Three years after Lehman Brothers, have we learned anything?

September 15 marks the three-year anniversary since Lehman Brothers, the fourth largest investment bank in America, declared bankruptcy.

A global financial crisis erupted in part from the aftermath of Lehman Brothers going under, and as the world looks at recession three years later, has anything changed?

In the last three years, bank have only become more powerful and profitable, all the while a double dip recession might still be on the horizon.

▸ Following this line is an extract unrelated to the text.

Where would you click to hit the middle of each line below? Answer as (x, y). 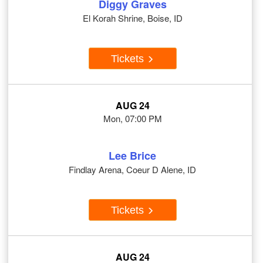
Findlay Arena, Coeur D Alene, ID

What’s most dangerous, perhaps, is how exposed the markets are to such an extreme risk.

“American banks arguably have somewhat less leverage than they did in 2008,” Karl Denninger of the Markiet Ticket told RT. He added, however, that today they’e “also become better at hiding the risk.”

One investment banker in London lost $2 billion this week over insider trading while working for UBS. Why hasn’t anything been restricted or has the world not learned from the collapse of Lehman?

“I’m not surprised that it occurred,” said Denninger. “I am surprised that after 2008 and Lehman Brothers that we still have sinstitutions that cannot manage to handle fundament and basic risk controls,” he added.

Even still, said Denninger, spending left and right across the globe makes the risk of a double dip recession higher and higher yet the world will once again be unaware of what dire times are to come.

“Eventually you get to the point where you have no cash flow,” said Denninger, “and when the lights go out, everyone’s exposed of what they’ve been doing.”

And what have they been doing? Spending, spending, spending.

If that continues, economists predict that the debt will only get bigger. “If we double the debt, how are we going to make the payments?” asked Denninger.

Maybe banks should ask the Lehman Brothers to find out.